Robert fece per avvicinarsi, ma Jonathan lo bloccò con un'occhiata: non era il caso di attirare ancora di più l'attenzione.
«Su, scansafatiche, rimettetevi al lavoro. Lo spettacolo è finito» ordinò il capitano mentre con difficoltà i due si allontanavano dal gruppo.
«Non portarmi dall'ufficiale medico» pronunciò Sabrina a fatica, serrando la mascella per non lasciarsi scappare nessun lamento, ma zoppicava vistosamente.
«Non sono mica stupido» rispose freddo il fratello, ancora pieno di rabbia per la scena cui aveva assistito.
Presero la via dell'ospedale da campo a beneficio degli spettatori, ma appena furono lontani da sguardi indiscreti Jonathan virò verso la sua tenda e aiutò la sorella a stendersi sulla sua branda. Dopodiché chiuse i lembi di stoffa stringendo bene i legacci per evitare che qualcuno potesse spiare.

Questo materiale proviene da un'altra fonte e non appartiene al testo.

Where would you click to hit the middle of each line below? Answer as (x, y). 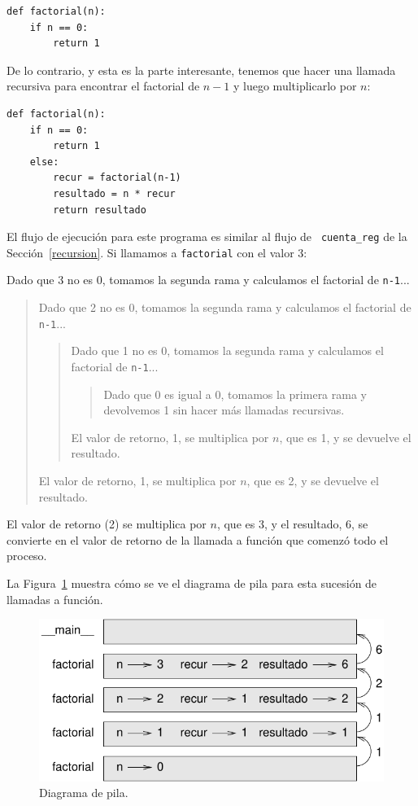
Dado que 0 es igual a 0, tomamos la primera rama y (235, 394)
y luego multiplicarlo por (295, 86)
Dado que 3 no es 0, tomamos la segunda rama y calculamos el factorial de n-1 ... (208, 280)
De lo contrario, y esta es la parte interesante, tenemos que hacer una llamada (201, 70)
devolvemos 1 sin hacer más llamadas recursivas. (224, 410)
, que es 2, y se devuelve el (313, 480)
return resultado (100, 210)
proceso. (27, 556)
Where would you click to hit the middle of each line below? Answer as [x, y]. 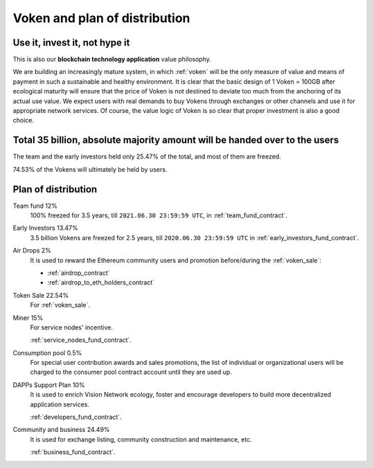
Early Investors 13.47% [46, 228]
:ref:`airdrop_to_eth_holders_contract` [101, 282]
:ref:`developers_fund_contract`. [76, 417]
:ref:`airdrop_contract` [79, 273]
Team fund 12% [35, 206]
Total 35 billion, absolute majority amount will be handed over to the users [176, 140]
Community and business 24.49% [61, 430]
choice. [24, 120]
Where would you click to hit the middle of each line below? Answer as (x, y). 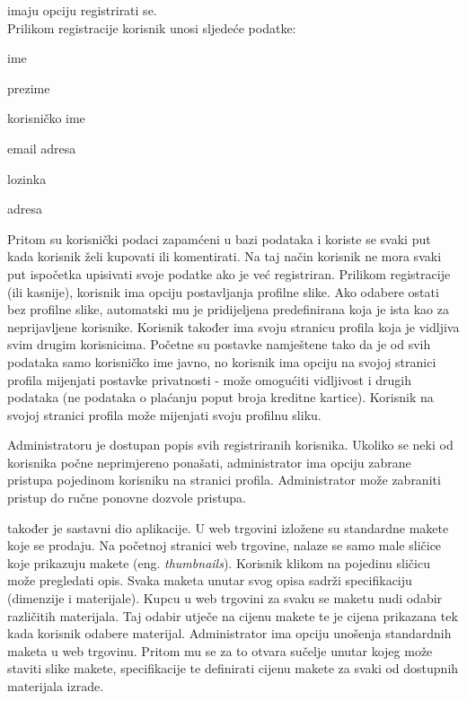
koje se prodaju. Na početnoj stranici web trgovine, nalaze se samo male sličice (225, 545)
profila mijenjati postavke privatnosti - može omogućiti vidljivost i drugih (209, 379)
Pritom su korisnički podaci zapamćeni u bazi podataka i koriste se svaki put (219, 238)
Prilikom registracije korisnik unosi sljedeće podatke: (152, 27)
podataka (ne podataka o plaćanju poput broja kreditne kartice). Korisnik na (220, 397)
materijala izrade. (56, 686)
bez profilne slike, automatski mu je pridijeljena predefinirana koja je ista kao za (228, 309)
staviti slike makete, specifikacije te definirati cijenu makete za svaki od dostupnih (233, 668)
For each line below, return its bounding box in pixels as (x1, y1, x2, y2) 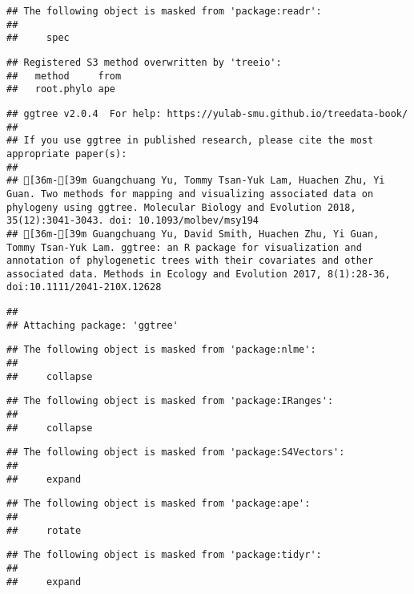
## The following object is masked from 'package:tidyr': (6, 549, 322, 561)
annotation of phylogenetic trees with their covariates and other (6, 255, 374, 267)
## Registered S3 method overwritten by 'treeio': (6, 56, 282, 68)
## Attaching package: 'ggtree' (6, 319, 179, 331)
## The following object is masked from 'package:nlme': (6, 344, 316, 356)
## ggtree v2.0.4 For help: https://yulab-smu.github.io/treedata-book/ (6, 107, 408, 119)
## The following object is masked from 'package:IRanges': (6, 395, 334, 407)
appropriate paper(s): (6, 147, 127, 160)
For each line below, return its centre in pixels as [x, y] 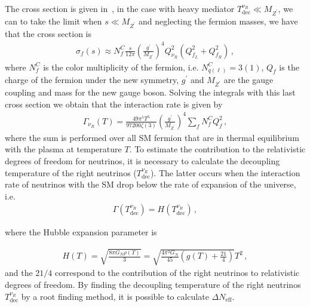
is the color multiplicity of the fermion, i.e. [121, 67]
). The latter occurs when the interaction [225, 172]
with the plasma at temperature [63, 149]
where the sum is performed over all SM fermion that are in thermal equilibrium [152, 137]
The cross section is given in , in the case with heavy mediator [120, 8]
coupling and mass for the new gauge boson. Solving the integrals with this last [150, 92]
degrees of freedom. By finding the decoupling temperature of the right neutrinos [153, 284]
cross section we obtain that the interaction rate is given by [114, 104]
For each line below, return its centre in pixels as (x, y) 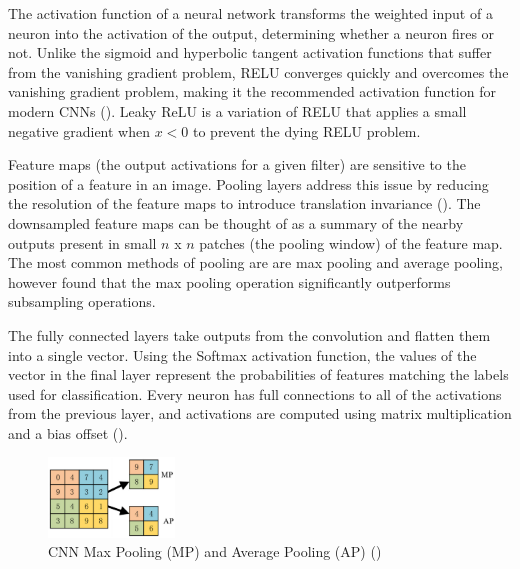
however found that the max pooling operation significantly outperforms (229, 281)
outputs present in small (82, 242)
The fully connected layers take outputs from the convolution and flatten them (249, 334)
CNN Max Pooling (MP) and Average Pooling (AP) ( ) (215, 551)
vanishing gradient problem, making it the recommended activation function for (252, 91)
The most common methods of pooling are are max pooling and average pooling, (255, 262)
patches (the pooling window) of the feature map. (351, 242)
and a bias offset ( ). (68, 432)
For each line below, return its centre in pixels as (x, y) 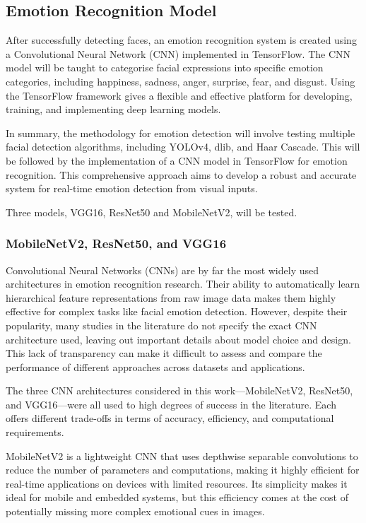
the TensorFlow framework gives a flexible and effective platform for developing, (179, 95)
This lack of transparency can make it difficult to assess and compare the (164, 353)
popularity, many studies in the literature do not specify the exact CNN (161, 325)
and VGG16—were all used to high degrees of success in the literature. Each (171, 404)
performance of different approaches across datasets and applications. (155, 366)
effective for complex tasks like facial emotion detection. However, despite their (177, 311)
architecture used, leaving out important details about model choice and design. (178, 339)
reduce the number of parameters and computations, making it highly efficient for (183, 470)
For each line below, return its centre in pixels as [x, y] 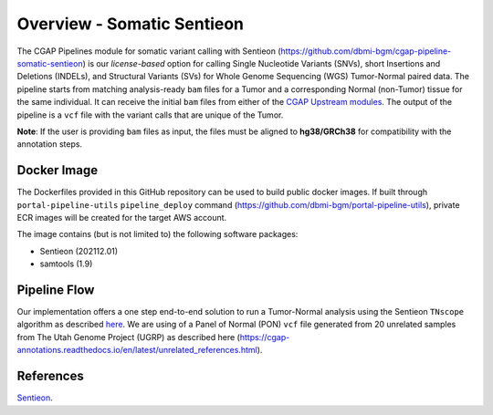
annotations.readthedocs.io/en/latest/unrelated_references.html [137, 350]
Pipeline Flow [56, 290]
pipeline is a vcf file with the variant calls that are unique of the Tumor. [150, 115]
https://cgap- [265, 337]
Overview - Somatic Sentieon [131, 24]
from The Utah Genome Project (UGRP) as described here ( [129, 337]
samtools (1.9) [66, 264]
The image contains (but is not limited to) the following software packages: [157, 234]
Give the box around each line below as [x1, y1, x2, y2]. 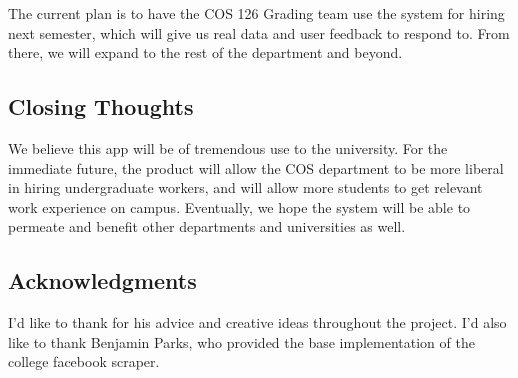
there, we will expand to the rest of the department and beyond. [8, 42, 403, 63]
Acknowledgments [8, 265, 197, 296]
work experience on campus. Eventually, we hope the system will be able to [8, 196, 471, 217]
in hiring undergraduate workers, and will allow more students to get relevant [8, 177, 483, 198]
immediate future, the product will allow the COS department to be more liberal [8, 157, 504, 178]
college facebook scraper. [8, 351, 160, 372]
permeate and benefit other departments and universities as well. [8, 216, 406, 237]
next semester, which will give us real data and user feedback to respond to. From [8, 22, 510, 43]
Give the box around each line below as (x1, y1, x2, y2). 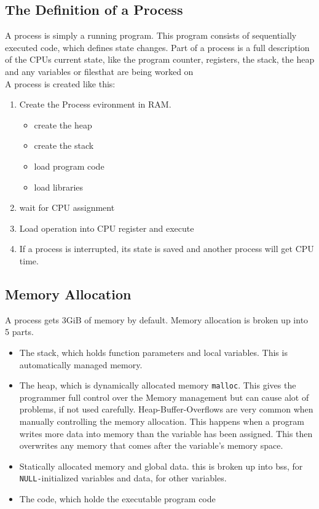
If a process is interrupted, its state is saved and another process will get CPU (19, 242, 314, 255)
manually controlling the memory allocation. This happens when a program (19, 414, 304, 427)
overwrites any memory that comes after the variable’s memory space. (19, 439, 283, 452)
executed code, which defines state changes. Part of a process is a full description (5, 41, 310, 53)
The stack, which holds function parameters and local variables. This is (19, 345, 288, 358)
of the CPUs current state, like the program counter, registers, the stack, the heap (5, 53, 315, 66)
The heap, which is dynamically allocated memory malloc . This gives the (19, 379, 296, 392)
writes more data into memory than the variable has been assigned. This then (19, 427, 313, 440)
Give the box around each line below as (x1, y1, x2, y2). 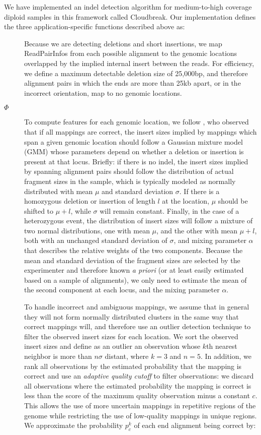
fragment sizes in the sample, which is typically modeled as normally (24, 175, 236, 186)
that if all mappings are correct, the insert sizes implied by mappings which (24, 126, 257, 137)
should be (218, 196, 248, 206)
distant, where (105, 351, 149, 361)
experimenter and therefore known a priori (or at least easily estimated (24, 265, 244, 275)
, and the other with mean (156, 225, 238, 235)
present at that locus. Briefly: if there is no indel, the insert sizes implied (24, 156, 248, 166)
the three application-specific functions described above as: (4, 21, 185, 32)
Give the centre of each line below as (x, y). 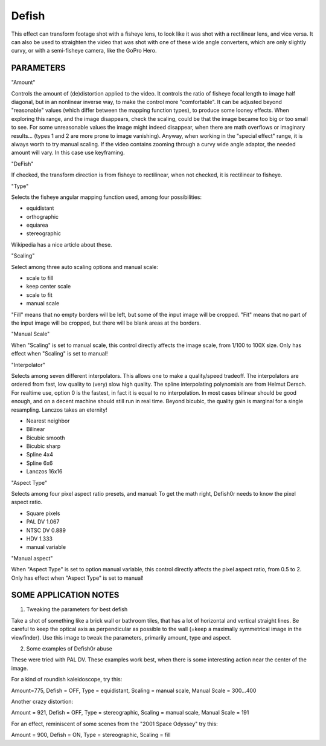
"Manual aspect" (32, 558)
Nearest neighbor (48, 421)
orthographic (43, 216)
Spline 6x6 (40, 463)
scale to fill (40, 278)
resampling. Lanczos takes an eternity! (59, 410)
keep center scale (49, 287)
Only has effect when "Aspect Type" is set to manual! (78, 578)
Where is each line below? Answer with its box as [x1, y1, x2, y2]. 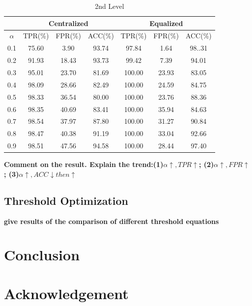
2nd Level [95, 1, 124, 11]
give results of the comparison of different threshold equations [4, 216, 219, 226]
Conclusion [4, 245, 80, 265]
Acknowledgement [4, 283, 129, 303]
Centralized [49, 18, 88, 28]
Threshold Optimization [4, 193, 128, 208]
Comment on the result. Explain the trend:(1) [4, 159, 164, 169]
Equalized [149, 18, 183, 28]
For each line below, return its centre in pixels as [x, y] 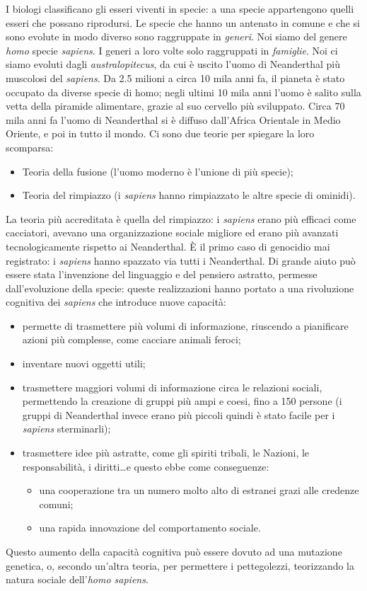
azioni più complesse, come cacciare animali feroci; [132, 339]
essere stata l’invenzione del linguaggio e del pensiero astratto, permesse [162, 274]
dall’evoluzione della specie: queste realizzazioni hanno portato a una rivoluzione [180, 288]
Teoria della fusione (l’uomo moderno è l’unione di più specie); [158, 171]
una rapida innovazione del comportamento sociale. [150, 528]
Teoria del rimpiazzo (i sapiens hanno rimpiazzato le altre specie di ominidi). [189, 195]
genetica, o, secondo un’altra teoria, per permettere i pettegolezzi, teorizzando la [180, 565]
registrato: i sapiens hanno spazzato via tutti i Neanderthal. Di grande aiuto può [181, 260]
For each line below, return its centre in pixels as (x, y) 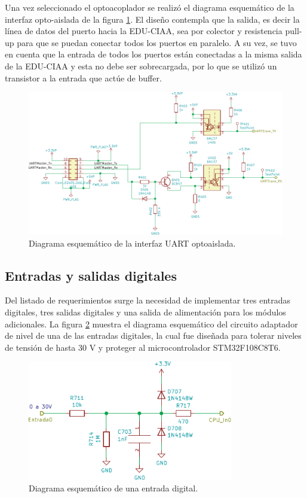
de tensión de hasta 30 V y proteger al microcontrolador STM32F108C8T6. (143, 347)
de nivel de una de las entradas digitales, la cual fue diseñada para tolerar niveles (153, 335)
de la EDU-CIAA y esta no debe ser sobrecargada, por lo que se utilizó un (141, 66)
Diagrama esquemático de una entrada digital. (113, 488)
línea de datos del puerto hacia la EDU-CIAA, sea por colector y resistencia (144, 31)
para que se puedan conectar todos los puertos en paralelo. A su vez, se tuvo (157, 42)
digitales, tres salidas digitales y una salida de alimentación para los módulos (145, 312)
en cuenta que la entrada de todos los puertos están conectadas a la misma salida (153, 54)
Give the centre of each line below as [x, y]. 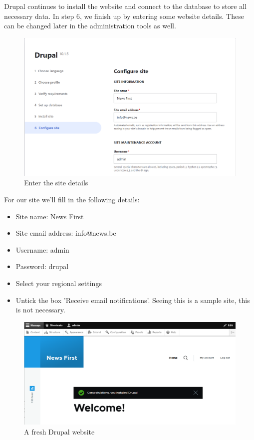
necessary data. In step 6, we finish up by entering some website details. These [124, 16]
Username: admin [42, 249]
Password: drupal [42, 266]
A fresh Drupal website [59, 431]
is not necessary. [40, 310]
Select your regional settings [59, 283]
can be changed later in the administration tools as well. [90, 26]
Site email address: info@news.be [66, 233]
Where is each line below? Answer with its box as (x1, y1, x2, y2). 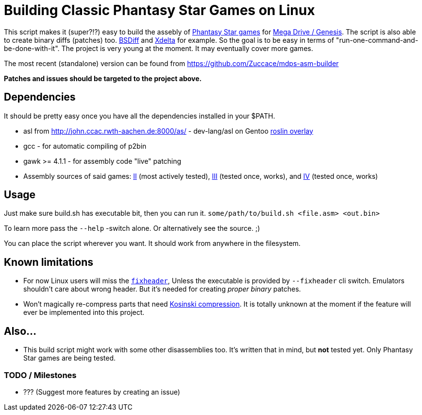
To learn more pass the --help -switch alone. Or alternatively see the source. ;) (4, 224, 260, 233)
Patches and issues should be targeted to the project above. (4, 74, 202, 83)
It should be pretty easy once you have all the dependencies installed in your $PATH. (4, 111, 275, 120)
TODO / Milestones (4, 370, 77, 380)
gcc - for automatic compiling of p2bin (23, 141, 147, 150)
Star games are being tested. (23, 354, 116, 363)
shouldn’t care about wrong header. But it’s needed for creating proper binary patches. (23, 285, 301, 294)
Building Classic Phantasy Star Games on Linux (4, 2, 315, 18)
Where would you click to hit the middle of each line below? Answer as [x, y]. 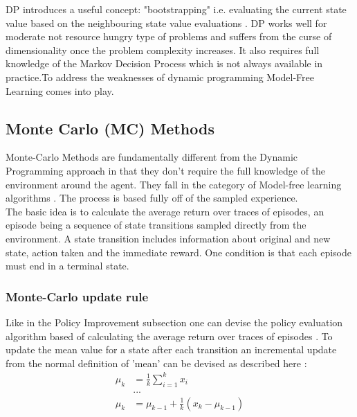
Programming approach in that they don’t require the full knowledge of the [166, 170]
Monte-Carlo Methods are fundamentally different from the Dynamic [152, 157]
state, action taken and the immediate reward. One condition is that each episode [179, 252]
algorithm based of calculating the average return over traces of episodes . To [169, 336]
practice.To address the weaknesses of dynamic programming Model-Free [160, 77]
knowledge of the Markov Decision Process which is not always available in [164, 63]
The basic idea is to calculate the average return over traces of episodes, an [165, 211]
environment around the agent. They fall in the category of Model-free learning [174, 184]
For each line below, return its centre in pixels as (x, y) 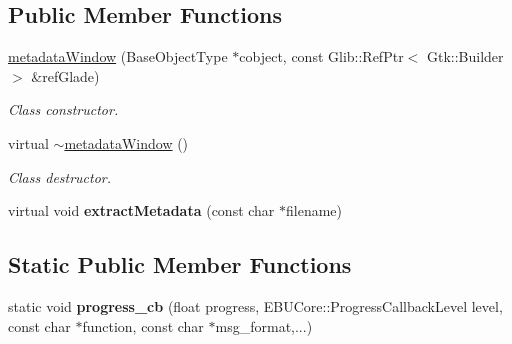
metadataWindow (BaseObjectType (118, 56)
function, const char (143, 325)
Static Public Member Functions (180, 264)
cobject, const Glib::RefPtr (321, 56)
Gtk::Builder (465, 56)
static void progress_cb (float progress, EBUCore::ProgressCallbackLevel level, (255, 305)
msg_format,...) (264, 325)
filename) (314, 210)
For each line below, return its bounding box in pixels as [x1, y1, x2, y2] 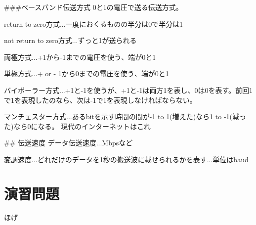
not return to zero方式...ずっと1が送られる [4, 35, 137, 45]
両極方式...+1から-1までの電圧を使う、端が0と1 [4, 51, 156, 62]
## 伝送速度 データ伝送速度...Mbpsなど [4, 137, 133, 148]
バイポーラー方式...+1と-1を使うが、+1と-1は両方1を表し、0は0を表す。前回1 [4, 85, 253, 95]
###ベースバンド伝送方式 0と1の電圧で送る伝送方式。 [4, 2, 183, 12]
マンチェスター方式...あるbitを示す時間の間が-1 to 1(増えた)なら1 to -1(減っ [4, 111, 246, 122]
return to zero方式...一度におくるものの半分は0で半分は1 [4, 18, 183, 29]
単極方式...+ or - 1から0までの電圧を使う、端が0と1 [4, 68, 169, 79]
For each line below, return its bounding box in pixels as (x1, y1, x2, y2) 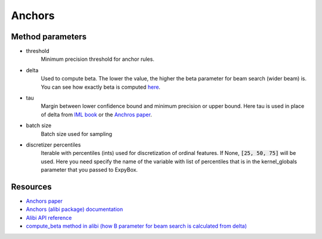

Sabrina era pallida, la fronte imperlata di sudore.
Jonathan si lasciò cadere seduto sulla branda di Robert e si prese la testa tra le mani.
«Passerà» cercò di confortarlo la sorella.
Il giovane alzò lo sguardo e si lasciò sfuggire una risatina isterica.
«Già, quel tipo ti ha quasi spezzato un ginocchio, ma non è niente di grave!»
Sabrina rise tra le lacrime e poi si prese la gamba tra le mani stringendo.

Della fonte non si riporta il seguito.